CEO Max Niebylski says that in contrast to a model where bandwidth services are delivered by a central provider, the Gladius goal is to create a fully decentralized, peer to peer, serverless node network that connects unused bandwidth and storage pools to websites looking for DDoS protection and expedited content delivery.
For businesses, rather than paying a flat rate for a service they never fully utilize, he says Gladius will enable them to “pay for only what they use”. At the same time, people who are paying for a high speed internet connection that they’re only using a few hours a day will be able to download a Gladius desktop client and rent out their unused bandwidth for storage space and earn Gladius Tokens (GLA).
“By having many relatively low bandwidth nodes spread over a large area, instead of a potential client connecting to datacenter far away but with high capacity, they will connect to someone with less capacity but close to them."

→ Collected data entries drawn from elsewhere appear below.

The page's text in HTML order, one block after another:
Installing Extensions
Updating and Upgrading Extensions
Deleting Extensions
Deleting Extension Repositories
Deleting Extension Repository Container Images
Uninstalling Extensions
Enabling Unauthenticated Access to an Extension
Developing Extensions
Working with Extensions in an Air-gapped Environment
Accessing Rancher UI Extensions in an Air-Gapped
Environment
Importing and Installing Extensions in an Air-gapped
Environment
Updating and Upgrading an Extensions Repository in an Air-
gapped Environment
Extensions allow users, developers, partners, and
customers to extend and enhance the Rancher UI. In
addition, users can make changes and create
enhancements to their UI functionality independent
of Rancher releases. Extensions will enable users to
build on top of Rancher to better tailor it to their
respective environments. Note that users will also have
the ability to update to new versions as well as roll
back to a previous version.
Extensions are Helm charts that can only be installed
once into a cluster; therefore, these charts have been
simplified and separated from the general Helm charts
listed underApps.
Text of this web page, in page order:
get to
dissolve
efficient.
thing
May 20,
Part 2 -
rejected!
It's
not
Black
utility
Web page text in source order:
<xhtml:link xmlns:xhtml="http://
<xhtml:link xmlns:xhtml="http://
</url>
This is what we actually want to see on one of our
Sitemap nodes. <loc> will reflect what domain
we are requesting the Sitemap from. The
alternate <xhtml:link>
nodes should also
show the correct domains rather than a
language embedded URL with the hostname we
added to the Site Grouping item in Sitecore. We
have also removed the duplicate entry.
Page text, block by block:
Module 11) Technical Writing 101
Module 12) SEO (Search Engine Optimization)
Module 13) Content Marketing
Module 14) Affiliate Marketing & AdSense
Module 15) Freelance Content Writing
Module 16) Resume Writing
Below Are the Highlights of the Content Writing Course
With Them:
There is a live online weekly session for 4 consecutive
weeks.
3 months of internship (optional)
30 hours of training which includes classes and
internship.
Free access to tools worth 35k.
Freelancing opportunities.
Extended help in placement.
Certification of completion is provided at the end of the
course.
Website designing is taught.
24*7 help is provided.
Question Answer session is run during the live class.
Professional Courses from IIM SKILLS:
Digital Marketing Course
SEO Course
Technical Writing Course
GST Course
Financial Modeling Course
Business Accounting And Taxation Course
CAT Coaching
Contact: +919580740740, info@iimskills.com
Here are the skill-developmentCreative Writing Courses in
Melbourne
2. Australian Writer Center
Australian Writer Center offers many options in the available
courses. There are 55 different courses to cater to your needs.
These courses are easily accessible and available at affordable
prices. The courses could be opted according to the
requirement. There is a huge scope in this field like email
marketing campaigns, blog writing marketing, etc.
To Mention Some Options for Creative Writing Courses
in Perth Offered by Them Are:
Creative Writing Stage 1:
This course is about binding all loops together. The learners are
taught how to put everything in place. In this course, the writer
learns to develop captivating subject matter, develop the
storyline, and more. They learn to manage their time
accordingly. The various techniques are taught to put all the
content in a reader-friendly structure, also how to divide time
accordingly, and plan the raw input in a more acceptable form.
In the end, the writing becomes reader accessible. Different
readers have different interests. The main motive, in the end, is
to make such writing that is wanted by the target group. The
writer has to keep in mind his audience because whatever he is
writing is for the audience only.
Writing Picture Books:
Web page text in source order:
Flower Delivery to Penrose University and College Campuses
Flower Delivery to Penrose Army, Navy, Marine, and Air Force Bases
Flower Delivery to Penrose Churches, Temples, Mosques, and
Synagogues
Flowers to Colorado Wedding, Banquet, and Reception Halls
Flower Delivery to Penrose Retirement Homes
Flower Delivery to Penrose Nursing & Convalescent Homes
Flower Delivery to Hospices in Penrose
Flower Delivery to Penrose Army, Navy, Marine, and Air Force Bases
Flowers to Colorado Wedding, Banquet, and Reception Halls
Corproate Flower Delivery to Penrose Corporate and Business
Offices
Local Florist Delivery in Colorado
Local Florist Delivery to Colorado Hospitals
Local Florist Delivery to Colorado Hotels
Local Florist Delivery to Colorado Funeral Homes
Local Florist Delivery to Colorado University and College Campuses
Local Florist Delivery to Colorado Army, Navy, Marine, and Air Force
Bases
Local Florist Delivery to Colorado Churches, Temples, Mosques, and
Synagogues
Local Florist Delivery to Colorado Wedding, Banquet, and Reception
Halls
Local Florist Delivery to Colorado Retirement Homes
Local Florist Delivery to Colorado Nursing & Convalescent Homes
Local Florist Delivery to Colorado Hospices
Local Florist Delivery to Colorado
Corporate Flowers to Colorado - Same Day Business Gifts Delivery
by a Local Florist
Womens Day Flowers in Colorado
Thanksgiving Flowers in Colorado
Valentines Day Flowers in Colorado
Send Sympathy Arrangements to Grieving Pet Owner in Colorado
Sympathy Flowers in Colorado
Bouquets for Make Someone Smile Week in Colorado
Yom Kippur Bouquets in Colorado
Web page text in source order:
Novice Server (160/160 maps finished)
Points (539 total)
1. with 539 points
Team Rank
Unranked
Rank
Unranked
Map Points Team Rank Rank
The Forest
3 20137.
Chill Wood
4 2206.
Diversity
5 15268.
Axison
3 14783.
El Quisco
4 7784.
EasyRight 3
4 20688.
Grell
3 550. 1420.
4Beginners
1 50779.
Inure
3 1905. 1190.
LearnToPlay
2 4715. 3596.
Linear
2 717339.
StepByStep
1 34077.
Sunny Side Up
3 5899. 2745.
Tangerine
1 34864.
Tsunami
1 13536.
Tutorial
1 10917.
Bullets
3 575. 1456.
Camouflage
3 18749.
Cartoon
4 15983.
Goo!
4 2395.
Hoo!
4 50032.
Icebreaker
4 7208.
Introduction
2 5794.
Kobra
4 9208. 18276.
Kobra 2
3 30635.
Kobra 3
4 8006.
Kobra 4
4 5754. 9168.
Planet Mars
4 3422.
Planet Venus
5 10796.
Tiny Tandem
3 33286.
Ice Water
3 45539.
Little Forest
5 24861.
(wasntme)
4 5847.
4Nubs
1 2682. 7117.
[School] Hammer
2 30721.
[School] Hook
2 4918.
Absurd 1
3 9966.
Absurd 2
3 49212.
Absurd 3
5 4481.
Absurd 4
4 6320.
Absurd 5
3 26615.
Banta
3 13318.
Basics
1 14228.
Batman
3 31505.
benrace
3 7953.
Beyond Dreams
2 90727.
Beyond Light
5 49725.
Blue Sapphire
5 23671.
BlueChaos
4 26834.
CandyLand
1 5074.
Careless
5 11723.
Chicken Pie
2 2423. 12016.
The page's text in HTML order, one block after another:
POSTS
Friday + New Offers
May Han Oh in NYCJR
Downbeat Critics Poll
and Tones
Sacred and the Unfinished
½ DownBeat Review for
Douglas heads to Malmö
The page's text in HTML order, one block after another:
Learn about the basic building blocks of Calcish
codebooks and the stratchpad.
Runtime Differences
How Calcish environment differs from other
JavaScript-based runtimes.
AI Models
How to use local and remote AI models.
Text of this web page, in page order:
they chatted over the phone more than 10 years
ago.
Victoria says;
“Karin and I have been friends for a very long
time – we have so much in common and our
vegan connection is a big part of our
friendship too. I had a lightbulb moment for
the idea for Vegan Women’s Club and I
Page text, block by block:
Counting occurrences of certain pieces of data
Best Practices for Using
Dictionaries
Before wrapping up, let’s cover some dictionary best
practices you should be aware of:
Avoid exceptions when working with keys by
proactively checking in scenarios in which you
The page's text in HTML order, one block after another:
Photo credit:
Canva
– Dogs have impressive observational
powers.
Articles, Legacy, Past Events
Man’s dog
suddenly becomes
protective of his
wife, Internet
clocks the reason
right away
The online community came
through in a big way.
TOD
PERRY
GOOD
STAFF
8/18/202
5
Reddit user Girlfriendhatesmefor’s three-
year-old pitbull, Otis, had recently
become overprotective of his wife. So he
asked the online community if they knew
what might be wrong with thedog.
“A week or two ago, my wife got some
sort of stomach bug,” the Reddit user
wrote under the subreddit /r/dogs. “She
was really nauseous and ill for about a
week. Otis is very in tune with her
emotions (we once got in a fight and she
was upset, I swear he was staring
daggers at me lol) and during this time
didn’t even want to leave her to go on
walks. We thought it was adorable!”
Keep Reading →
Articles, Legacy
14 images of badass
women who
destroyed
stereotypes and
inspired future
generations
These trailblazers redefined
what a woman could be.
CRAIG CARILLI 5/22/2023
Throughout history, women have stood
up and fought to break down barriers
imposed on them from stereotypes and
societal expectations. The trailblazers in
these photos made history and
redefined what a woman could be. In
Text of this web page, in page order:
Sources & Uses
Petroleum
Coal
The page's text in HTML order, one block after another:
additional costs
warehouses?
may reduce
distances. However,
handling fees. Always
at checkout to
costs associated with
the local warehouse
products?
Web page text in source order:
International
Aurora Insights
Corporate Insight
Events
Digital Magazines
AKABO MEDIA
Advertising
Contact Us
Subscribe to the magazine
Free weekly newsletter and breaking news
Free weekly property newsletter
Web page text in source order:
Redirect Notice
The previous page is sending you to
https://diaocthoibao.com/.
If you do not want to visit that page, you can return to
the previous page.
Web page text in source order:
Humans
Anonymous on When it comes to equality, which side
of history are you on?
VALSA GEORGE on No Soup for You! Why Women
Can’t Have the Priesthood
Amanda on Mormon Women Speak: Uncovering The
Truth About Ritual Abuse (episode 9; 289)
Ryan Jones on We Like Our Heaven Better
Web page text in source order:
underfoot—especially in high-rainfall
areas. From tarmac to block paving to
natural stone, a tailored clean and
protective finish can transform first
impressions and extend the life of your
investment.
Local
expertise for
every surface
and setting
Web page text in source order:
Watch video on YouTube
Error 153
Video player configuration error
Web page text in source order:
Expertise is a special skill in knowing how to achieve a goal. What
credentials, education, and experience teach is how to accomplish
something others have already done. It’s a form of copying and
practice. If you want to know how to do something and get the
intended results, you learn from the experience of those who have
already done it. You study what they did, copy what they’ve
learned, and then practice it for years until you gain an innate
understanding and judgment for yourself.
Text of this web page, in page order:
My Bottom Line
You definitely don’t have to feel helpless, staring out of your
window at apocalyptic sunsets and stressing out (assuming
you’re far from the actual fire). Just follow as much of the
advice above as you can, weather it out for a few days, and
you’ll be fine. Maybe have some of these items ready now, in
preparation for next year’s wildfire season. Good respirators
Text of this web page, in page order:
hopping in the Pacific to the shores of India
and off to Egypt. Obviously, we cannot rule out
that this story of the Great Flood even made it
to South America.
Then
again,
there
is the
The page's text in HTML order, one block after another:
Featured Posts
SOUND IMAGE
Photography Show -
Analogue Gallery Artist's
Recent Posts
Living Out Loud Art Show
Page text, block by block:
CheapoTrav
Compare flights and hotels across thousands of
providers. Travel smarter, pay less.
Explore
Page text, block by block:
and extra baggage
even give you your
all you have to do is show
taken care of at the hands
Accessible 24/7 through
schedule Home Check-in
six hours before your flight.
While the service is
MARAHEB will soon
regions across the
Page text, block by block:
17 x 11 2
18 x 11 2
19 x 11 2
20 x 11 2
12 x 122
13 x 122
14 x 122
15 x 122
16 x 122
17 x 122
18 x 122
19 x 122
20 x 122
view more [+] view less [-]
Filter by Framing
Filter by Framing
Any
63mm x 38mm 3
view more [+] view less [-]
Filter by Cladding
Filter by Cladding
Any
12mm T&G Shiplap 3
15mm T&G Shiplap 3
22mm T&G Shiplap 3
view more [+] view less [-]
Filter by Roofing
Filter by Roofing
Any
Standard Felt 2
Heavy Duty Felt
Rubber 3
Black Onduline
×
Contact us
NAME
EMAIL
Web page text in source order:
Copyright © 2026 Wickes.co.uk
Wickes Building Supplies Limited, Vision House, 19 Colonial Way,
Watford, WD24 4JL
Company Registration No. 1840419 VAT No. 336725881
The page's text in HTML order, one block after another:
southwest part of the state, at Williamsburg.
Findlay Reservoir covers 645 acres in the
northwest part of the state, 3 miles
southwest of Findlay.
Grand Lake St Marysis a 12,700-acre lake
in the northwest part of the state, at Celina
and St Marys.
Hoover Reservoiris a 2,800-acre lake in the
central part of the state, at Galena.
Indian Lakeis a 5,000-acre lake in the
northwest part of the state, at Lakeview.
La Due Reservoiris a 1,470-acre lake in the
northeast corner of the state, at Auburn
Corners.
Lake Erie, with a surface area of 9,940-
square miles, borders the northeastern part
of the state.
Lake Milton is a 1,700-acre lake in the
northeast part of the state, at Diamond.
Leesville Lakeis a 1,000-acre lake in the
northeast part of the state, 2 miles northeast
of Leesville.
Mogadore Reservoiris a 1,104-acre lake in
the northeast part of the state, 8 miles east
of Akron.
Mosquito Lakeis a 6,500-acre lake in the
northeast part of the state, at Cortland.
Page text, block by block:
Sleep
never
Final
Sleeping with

— — Gladius CEOMax Niebylski
Niebylski says in addition to the cybersecurity use case, the Gladius solution may also be deployed as a content delivery network, delivering fast content more effectively than any existing architecture because of its decentralized nature.
“By having many relatively low bandwidth nodes spread over a large area, instead of a potential client connecting to datacenter far away but with high capacity, they will connect to someone with less capacity but close to them.” The Gladius public ICO begins on November 1st.